*THE DATA:*
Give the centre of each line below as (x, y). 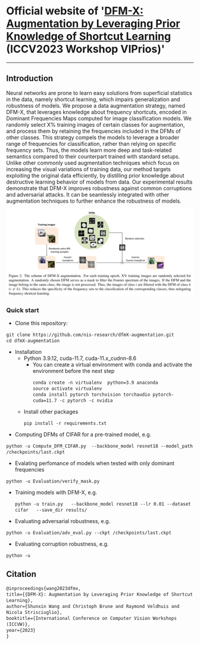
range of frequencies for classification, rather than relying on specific (91, 143)
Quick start (23, 310)
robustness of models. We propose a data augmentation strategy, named (96, 105)
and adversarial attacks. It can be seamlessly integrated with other (88, 194)
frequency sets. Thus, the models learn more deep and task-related (89, 150)
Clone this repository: (41, 323)
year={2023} (21, 631)
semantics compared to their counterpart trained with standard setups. (93, 156)
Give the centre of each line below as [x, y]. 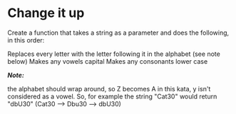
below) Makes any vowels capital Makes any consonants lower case [108, 61]
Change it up [46, 13]
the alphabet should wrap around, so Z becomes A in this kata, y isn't [109, 89]
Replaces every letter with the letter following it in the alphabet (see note [114, 54]
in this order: [26, 40]
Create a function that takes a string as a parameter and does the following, [118, 33]
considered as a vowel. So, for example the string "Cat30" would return [112, 96]
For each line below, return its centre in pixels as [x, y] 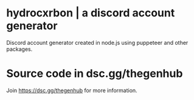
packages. [19, 49]
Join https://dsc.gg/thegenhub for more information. [72, 90]
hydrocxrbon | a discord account [91, 13]
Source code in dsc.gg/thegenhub [95, 74]
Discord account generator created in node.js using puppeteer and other [97, 42]
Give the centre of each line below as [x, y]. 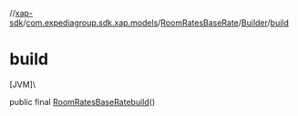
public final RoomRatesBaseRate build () [82, 101]
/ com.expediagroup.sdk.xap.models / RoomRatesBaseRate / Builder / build [156, 23]
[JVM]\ [23, 84]
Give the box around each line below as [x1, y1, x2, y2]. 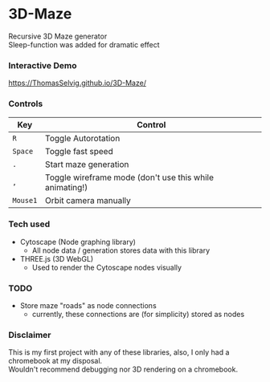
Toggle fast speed [45, 145, 114, 156]
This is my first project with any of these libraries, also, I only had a [8, 347, 230, 357]
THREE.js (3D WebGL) [19, 254, 94, 263]
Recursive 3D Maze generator [8, 31, 108, 41]
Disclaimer [8, 330, 51, 341]
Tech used [8, 218, 51, 230]
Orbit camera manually [45, 194, 131, 205]
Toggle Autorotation [45, 132, 121, 144]
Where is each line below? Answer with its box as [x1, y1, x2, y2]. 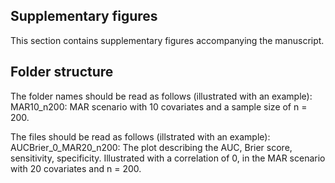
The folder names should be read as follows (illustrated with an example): [10, 90, 313, 102]
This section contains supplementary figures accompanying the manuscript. [10, 34, 325, 46]
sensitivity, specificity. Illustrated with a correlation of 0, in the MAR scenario [10, 152, 326, 164]
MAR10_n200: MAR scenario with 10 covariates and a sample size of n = [10, 100, 308, 113]
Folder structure [10, 64, 114, 81]
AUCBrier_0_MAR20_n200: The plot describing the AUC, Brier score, [10, 141, 293, 153]
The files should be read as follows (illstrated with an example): [10, 130, 271, 143]
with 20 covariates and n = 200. [10, 162, 142, 174]
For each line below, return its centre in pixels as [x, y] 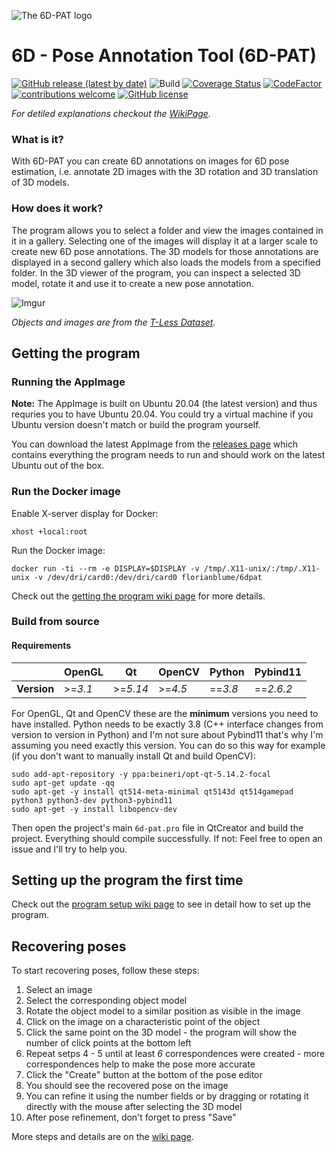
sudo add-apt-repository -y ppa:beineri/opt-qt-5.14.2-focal [141, 774]
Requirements [41, 646]
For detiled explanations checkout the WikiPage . [111, 113]
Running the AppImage [68, 382]
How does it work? [57, 208]
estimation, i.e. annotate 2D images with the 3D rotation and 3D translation [165, 172]
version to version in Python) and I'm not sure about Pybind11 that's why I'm [167, 734]
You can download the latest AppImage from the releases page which [155, 444]

*YOUR GOAL:* Using the material above, reproduce only the lines that run from the line with "Orbit camera manually [45, 194, 131, 205]" up to and including the line with "This section contains", exactly, with the pictures dropped.

*TASK OUTPUT:*
Orbit camera manually [45, 194, 131, 205]
Toggle Autorotation [45, 132, 121, 144]
Where is each line below? Answer with its box as [x1, y1, x2, y2]. 
The folder names should be read as follows (illustrated with an example): [10, 90, 313, 102]
This section contains supplementary figures accompanying the manuscript. [10, 34, 325, 46]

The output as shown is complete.